◆ TASK GOAL
For this task, copy all of the data below exactly and skip the pictures.

◆ Data records
╔══
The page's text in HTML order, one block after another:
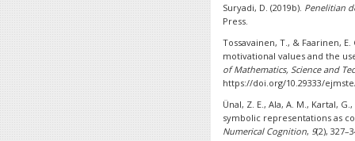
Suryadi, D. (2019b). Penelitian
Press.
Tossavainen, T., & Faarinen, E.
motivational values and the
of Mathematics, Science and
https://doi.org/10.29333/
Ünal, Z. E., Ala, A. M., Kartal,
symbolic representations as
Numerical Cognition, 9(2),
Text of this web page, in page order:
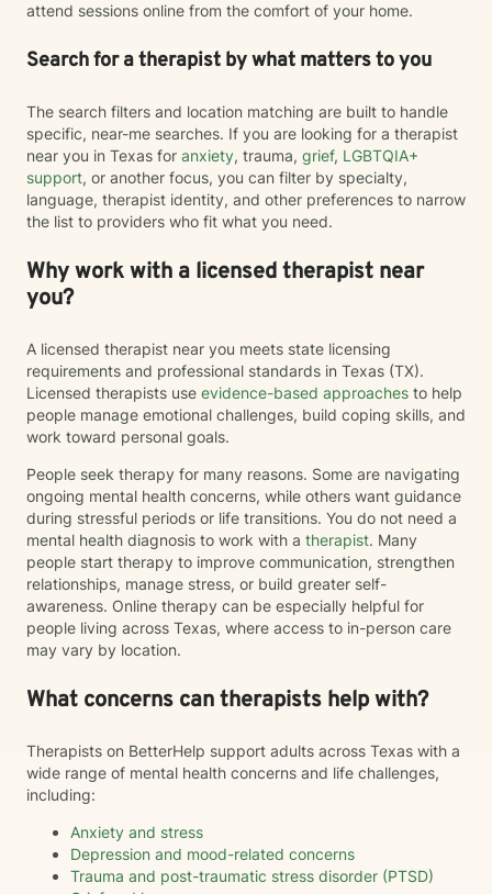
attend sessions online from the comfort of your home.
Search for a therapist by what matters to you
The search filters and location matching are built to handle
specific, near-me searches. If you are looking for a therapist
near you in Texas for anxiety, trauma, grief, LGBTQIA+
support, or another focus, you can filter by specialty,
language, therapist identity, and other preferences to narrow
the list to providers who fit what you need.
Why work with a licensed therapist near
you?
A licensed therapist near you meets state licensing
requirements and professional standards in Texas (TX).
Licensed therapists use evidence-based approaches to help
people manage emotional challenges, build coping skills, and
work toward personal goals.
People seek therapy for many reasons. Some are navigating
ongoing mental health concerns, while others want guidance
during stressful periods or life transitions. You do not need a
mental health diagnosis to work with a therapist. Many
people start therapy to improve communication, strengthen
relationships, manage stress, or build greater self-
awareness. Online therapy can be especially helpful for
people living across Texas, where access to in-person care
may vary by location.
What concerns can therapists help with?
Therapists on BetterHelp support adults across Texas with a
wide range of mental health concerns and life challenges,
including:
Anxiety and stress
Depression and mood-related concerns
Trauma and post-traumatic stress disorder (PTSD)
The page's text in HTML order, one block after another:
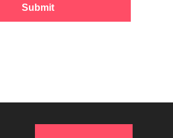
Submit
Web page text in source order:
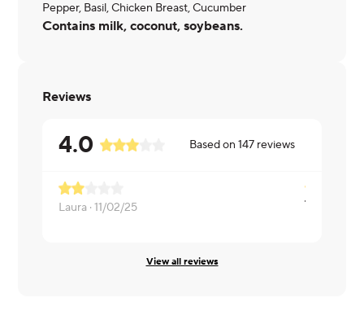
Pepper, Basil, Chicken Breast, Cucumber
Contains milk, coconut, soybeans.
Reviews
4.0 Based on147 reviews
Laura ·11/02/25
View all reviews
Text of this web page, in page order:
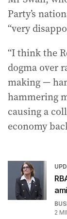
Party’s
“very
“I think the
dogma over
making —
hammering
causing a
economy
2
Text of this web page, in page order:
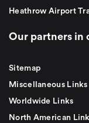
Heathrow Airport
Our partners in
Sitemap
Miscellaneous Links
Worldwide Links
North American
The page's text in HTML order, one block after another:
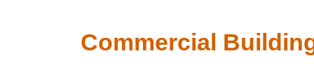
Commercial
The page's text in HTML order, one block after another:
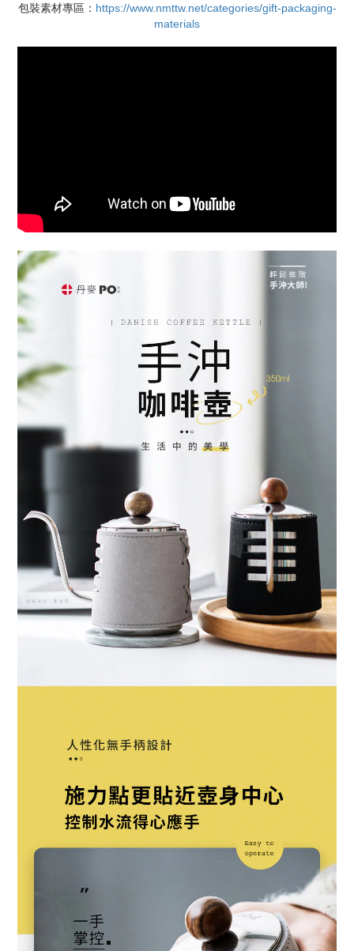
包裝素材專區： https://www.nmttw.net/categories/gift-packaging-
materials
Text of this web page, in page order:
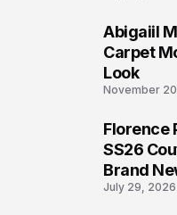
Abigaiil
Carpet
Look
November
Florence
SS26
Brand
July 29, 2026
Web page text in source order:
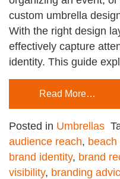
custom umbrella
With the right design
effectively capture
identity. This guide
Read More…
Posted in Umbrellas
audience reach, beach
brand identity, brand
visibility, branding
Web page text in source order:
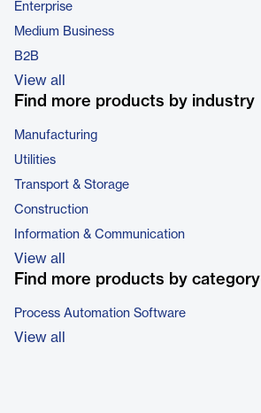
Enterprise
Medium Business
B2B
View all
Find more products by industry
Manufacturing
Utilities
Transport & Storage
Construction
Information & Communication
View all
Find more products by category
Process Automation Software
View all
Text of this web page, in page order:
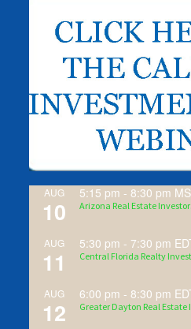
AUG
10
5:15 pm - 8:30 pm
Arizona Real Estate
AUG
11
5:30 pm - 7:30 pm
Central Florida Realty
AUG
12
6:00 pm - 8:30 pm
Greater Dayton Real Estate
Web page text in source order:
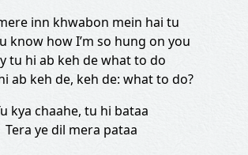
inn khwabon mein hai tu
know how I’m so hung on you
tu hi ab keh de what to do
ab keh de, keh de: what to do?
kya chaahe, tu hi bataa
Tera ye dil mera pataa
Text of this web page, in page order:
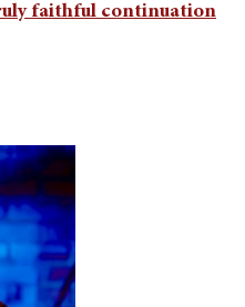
╚══
◆ SOLUTION TO THIS EXERCISE
The page's text in HTML order, one block after another:
Suryadi, D. (2019b). Penelitian
Press.
Tossavainen, T., & Faarinen, E.
motivational values and the
of Mathematics, Science and
https://doi.org/10.29333/
Ünal, Z. E., Ala, A. M., Kartal,
symbolic representations as
Numerical Cognition, 9(2),
Text of this web page, in page order:
attend sessions online from the comfort of your home.
Search for a therapist by what matters to you
The search filters and location matching are built to handle
specific, near-me searches. If you are looking for a therapist
near you in Texas for anxiety, trauma, grief, LGBTQIA+
support, or another focus, you can filter by specialty,
language, therapist identity, and other preferences to narrow
the list to providers who fit what you need.
Why work with a licensed therapist near
you?
A licensed therapist near you meets state licensing
requirements and professional standards in Texas (TX).
Licensed therapists use evidence-based approaches to help
people manage emotional challenges, build coping skills, and
work toward personal goals.
People seek therapy for many reasons. Some are navigating
ongoing mental health concerns, while others want guidance
during stressful periods or life transitions. You do not need a
mental health diagnosis to work with a therapist. Many
people start therapy to improve communication, strengthen
relationships, manage stress, or build greater self-
awareness. Online therapy can be especially helpful for
people living across Texas, where access to in-person care
may vary by location.
What concerns can therapists help with?
Therapists on BetterHelp support adults across Texas with a
wide range of mental health concerns and life challenges,
including:
Anxiety and stress
Depression and mood-related concerns
Trauma and post-traumatic stress disorder (PTSD)
The page's text in HTML order, one block after another:
Submit
Web page text in source order:
Pepper, Basil, Chicken Breast, Cucumber
Contains milk, coconut, soybeans.
Reviews
4.0 Based on147 reviews
Laura ·11/02/25
View all reviews
Text of this web page, in page order:
Party’s
“very
“I think the
dogma over
making —
hammering
causing a
economy
2
Text of this web page, in page order:
Heathrow Airport
Our partners in
Sitemap
Miscellaneous Links
Worldwide Links
North American
The page's text in HTML order, one block after another:
Commercial
The page's text in HTML order, one block after another:
包裝素材專區： https://www.nmttw.net/categories/gift-packaging-
materials
Text of this web page, in page order:
Abigaiil
Carpet
Look
November
Florence
SS26
Brand
July 29, 2026
Web page text in source order:
custom umbrella
With the right design
effectively capture
identity. This guide
Read More…
Posted in Umbrellas
audience reach, beach
brand identity, brand
visibility, branding
Web page text in source order:
Enterprise
Medium Business
B2B
View all
Find more products by industry
Manufacturing
Utilities
Transport & Storage
Construction
Information & Communication
View all
Find more products by category
Process Automation Software
View all
Text of this web page, in page order:
AUG
10
5:15 pm - 8:30 pm
Arizona Real Estate
AUG
11
5:30 pm - 7:30 pm
Central Florida Realty
AUG
12
6:00 pm - 8:30 pm
Greater Dayton Real Estate
Web page text in source order:
inn khwabon mein hai tu
know how I’m so hung on you
tu hi ab keh de what to do
ab keh de, keh de: what to do?
kya chaahe, tu hi bataa
Tera ye dil mera pataa
Text of this web page, in page order:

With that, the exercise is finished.